:: Source information ::
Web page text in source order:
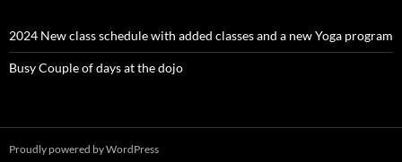
2024 New class schedule with added classes and a new Yoga program
Busy Couple of days at the dojo
Proudly powered by WordPress
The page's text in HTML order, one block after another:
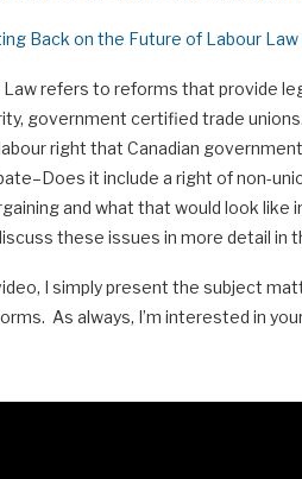
Back on the Future of Labour
Law refers to reforms that provide
government certified trade
right that Canadian
it include a right of non-
and what that would look
these issues in more detail in
I simply present the subject
As always, I’m interested in
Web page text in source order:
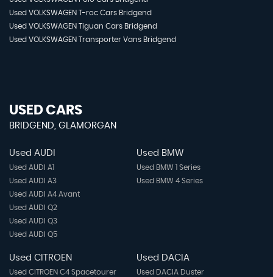
Used VOLKSWAGEN T-roc Cars Bridgend
Used VOLKSWAGEN Tiguan Cars Bridgend
Used VOLKSWAGEN Transporter Vans Bridgend
USED CARS
BRIDGEND, GLAMORGAN
Used AUDI
Used AUDI A1
Used AUDI A3
Used AUDI A4 Avant
Used AUDI Q2
Used AUDI Q3
Used AUDI Q5
Used BMW
Used BMW 1 Series
Used BMW 4 Series
Used CITROEN
Used CITROEN C4 Spacetourer
Used DACIA
Used DACIA Duster
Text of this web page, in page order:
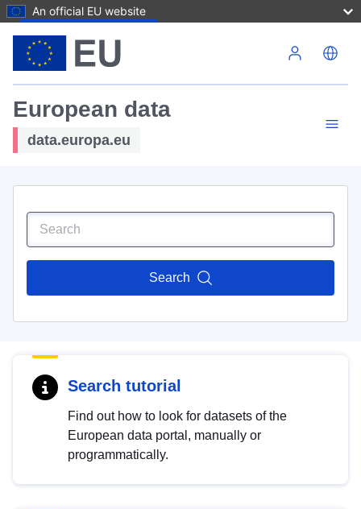
An official EU website
European data
data.europa.eu
Search
Search tutorial
Find out how to look for datasets of the
European data portal, manually or
programmatically.
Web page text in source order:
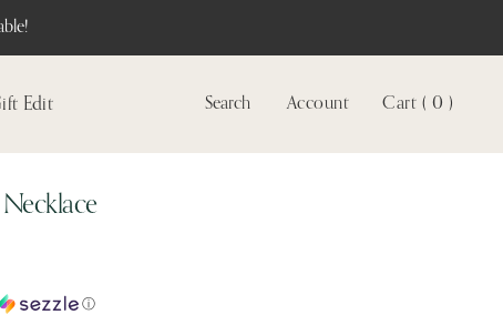
Edit Search Account Cart ( 0 )
ⓘ
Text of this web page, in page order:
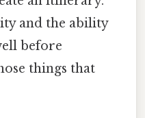
and the ability
before
things that

:: Work to be completed ::
Print each line of the material above exactly, with the pictures removed from your copy.

:: Worked solution ::
Web page text in source order:
2024 New class schedule with added classes and a new Yoga program
Busy Couple of days at the dojo
Proudly powered by WordPress
The page's text in HTML order, one block after another:
Back on the Future of Labour
Law refers to reforms that provide
government certified trade
right that Canadian
it include a right of non-
and what that would look
these issues in more detail in
I simply present the subject
As always, I’m interested in
Web page text in source order:
Used VOLKSWAGEN T-roc Cars Bridgend
Used VOLKSWAGEN Tiguan Cars Bridgend
Used VOLKSWAGEN Transporter Vans Bridgend
USED CARS
BRIDGEND, GLAMORGAN
Used AUDI
Used AUDI A1
Used AUDI A3
Used AUDI A4 Avant
Used AUDI Q2
Used AUDI Q3
Used AUDI Q5
Used BMW
Used BMW 1 Series
Used BMW 4 Series
Used CITROEN
Used CITROEN C4 Spacetourer
Used DACIA
Used DACIA Duster
Text of this web page, in page order:
An official EU website
European data
data.europa.eu
Search
Search tutorial
Find out how to look for datasets of the
European data portal, manually or
programmatically.
Web page text in source order:
Edit Search Account Cart ( 0 )
ⓘ
Text of this web page, in page order:
and the ability
before
things that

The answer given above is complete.